Tokenizer thrown off by < char on a line
Closed, ResolvedPublic

Description

[subbu@earth lib] echo "equation C<r in <ref>foo</ref>" | node parse --normalize
<p>equation C&lt;r in &lt;ref>foo&lt;/ref></p>

Causes the diff: https://fr.wikipedia.org/w/index.php?title=%C3%89volution_de_l%27altruisme&diff=prev&oldid=112044063 as reported on the WP:VE/F page.

Event Timeline

ssastry raised the priority of this task from to Medium.
ssastry updated the task description. (Show Details)
ssastry added a project: Parsoid.
ssastry subscribed.

This is parsing as <r in="" <ref="">foo</ref> and then the r tag is being sanitized.

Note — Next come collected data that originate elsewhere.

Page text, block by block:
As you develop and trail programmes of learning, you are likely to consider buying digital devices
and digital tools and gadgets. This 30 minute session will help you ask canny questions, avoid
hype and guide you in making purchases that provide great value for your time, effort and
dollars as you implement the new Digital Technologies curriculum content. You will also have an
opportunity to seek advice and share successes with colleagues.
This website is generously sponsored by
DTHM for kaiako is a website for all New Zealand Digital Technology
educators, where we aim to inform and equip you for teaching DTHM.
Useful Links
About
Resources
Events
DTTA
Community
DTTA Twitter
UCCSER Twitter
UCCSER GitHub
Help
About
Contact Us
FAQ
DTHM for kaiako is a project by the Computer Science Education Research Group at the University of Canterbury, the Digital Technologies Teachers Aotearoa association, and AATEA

We changed to this behaviour in https://gerrit.wikimedia.org/r/#/c/173212/. See the output for "Handle broken pre-like tags (bug 64025)".

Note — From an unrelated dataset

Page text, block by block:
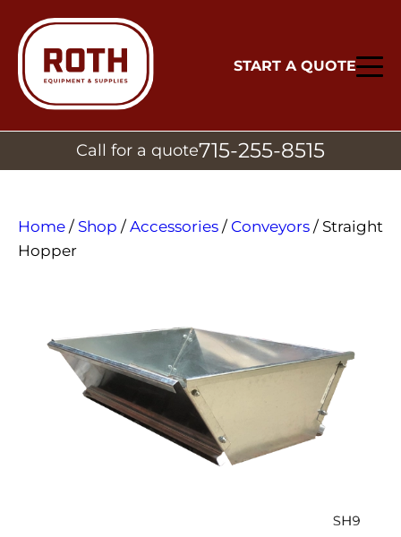
START A QUOTE
Call for a quote715-255-8515
Home / Shop / Accessories / Conveyors / Straight
Hopper

The parsing spec (http://www.w3.org/TR/html5/syntax.html#attributes-0) doesn't omit < from attribute names.

However, the php parser clearly differs here:

<div id="1" <div id="2">ine</div>

becomes

&lt;div id="1"
<div id="2">
ine
</div>

So, we could return to breaking on < or try and "fix" this on the php side. Any thoughts?

I verified in Firefox that it parses the div just like we do .. so, yes, the PHP parser is one that parses this differently. I wonder if it is because of HTML4 .. But, if we change the PHP parser behavior (which seems reasonable), that could break a lot of exisitng pages. So, not sure yet ..

Perhaps a grep of dumps can help inform whether we change PHP parser behavior or fix Parsoid to deviate from HTML5 syntax.